Precedence with multiple Prometheus configurations
Although you can enable both a manual configuration and auto configuration of Prometheus, you can use only one:
- If you have enabled a Prometheus manual configuration and a managed Prometheus on Kubernetes, the manual configuration takes precedence and is used to run queries from custom dashboards and custom metrics.
- If you have managed Prometheus applications installed on Kubernetes clusters at different levels (project, group, instance), the order of precedence is described in Cluster precedence.
- If you have managed Prometheus applications installed on multiple Kubernetes clusters at the same level, the Prometheus application of a cluster with a matching environment scope is used.
Determining the performance impact of a merge
- Introduced in GitLab 9.2.
- GitLab 9.3 added the numeric comparison of the 30 minute averages.
Developers can view the performance impact of their changes in the merge request workflow.
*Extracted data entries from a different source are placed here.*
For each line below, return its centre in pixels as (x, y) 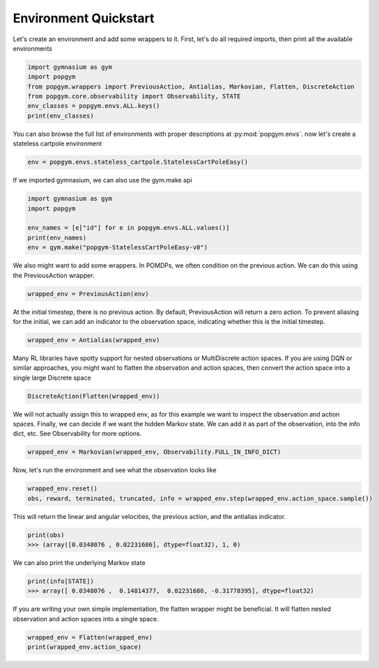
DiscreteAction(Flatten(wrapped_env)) (94, 396)
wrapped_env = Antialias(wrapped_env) (94, 340)
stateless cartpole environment (57, 143)
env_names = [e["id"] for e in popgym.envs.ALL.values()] (129, 228)
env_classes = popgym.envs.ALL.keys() (94, 106)
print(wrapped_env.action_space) (85, 647)
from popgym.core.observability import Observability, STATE (134, 96)
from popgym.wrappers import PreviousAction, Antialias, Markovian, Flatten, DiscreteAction (191, 86)
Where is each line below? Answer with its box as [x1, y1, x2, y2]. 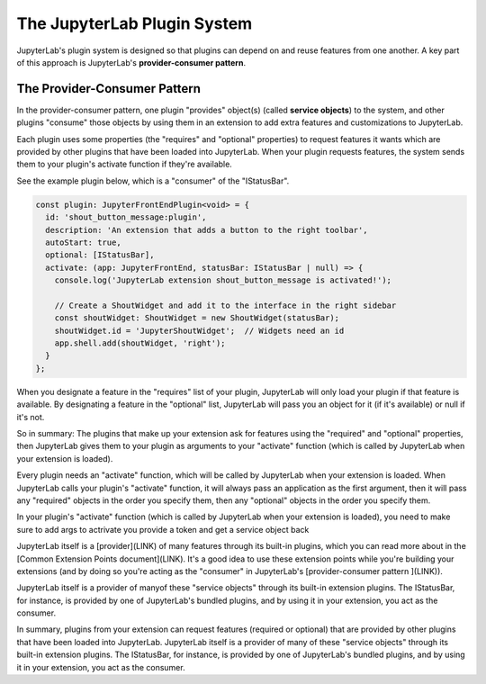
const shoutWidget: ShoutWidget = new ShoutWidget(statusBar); [54, 313, 340, 323]
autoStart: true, [45, 237, 121, 247]
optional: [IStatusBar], [45, 250, 155, 260]
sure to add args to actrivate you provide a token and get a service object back [16, 524, 310, 535]
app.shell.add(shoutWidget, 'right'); [54, 338, 226, 348]
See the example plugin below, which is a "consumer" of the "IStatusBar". [16, 175, 290, 186]
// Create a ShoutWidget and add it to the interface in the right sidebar [54, 300, 397, 310]
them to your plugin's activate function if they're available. [16, 158, 233, 170]
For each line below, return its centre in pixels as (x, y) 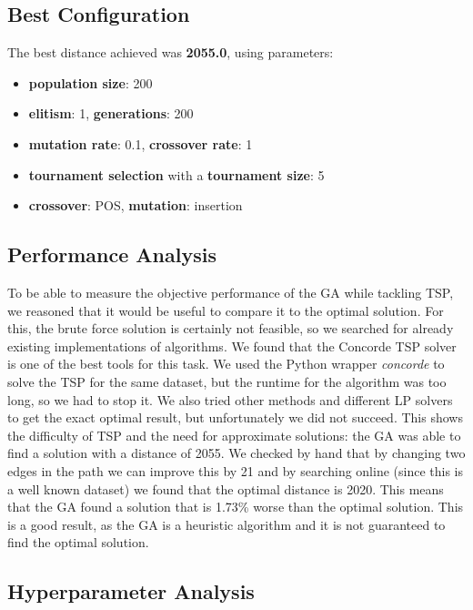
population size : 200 (91, 82)
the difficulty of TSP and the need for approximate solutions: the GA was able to (234, 435)
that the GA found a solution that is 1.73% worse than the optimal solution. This (236, 507)
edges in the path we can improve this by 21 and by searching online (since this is (236, 470)
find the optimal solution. (78, 542)
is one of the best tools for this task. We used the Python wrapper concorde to (226, 364)
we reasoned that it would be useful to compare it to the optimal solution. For (226, 310)
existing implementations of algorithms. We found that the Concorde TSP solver (232, 346)
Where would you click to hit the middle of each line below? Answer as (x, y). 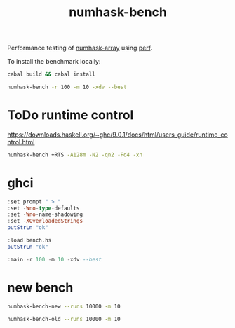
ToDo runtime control (70, 115)
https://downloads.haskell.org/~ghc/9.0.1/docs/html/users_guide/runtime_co (117, 135)
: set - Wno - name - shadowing (45, 214)
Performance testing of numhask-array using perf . (80, 48)
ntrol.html (21, 142)
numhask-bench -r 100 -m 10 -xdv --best (67, 87)
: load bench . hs (29, 240)
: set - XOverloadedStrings (45, 221)
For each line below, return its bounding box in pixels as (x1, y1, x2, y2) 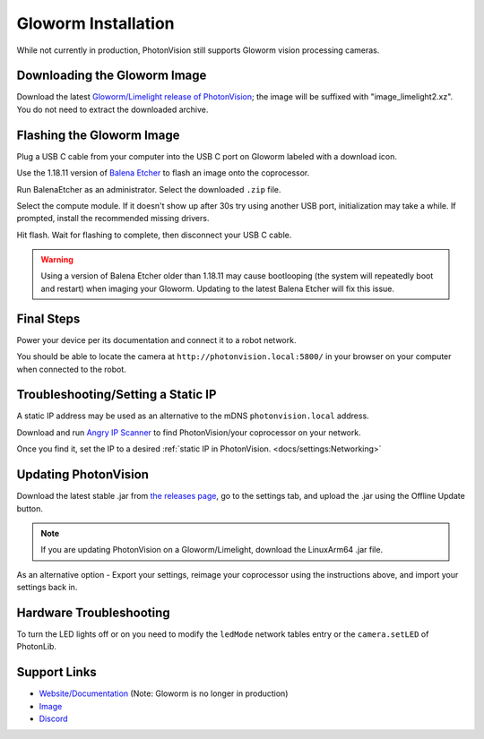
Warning (40, 254, 73, 265)
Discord (39, 713, 68, 725)
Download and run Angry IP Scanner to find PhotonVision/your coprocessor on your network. (16, 426, 362, 438)
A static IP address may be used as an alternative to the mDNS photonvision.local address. (16, 410, 369, 421)
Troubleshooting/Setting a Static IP (16, 387, 217, 402)
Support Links (16, 665, 98, 680)
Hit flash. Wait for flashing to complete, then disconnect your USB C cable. (16, 229, 292, 240)
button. (16, 503, 44, 514)
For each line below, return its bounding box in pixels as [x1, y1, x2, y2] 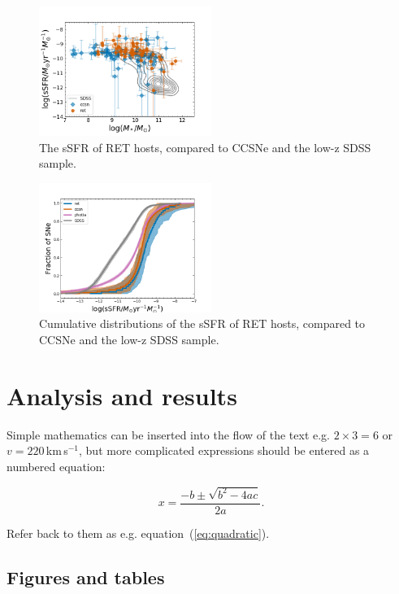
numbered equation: [7, 457, 106, 474]
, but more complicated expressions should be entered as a [79, 442, 370, 459]
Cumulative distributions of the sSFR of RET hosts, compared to [39, 315, 366, 332]
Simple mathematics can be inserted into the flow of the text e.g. [7, 426, 330, 443]
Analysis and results [7, 378, 237, 412]
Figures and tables [7, 564, 165, 589]
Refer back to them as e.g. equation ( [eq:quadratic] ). [7, 524, 270, 541]
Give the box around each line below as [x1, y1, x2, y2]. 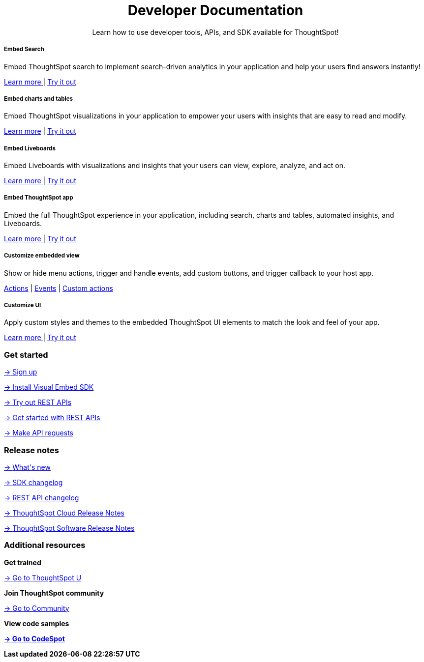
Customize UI [4, 302, 41, 309]
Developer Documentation [127, 2, 303, 19]
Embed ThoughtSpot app [4, 194, 73, 201]
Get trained [4, 558, 41, 567]
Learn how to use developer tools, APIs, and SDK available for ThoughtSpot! [92, 28, 339, 36]
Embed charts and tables [4, 95, 73, 102]
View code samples [4, 619, 69, 628]
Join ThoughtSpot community [4, 588, 104, 597]
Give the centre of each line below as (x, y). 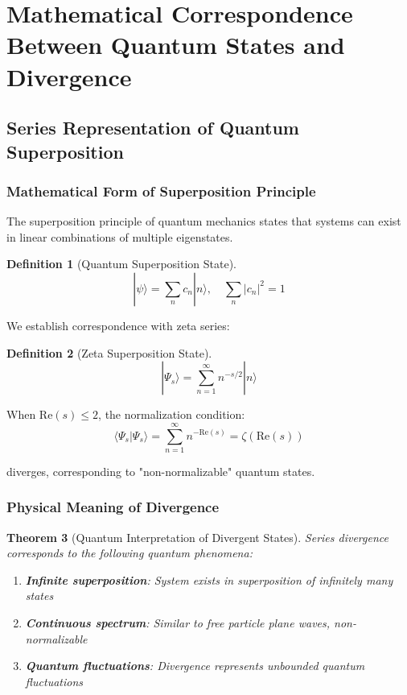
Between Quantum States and (176, 45)
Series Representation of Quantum (153, 128)
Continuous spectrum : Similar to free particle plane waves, (178, 623)
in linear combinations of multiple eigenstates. (120, 236)
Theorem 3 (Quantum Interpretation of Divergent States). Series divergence (197, 537)
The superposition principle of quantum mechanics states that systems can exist (204, 221)
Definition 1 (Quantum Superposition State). (121, 264)
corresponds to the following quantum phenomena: (129, 553)

This feature requires Kubernetes metrics.
When a source branch has been deployed to an environment, a sparkline and numeric comparison of the average memory consumption displays. On the sparkline, a dot indicates when the current changes were deployed, with up to 30 minutes of performance data displayed before and after. The comparison shows the difference between the 30 minute average before and after the deployment. This information is updated after each commit has been deployed.
Once merged and the target branch has been redeployed, the metrics switches to show the new environments this revision has been deployed to.
Performance data is available for the duration it is persisted on the Prometheus server.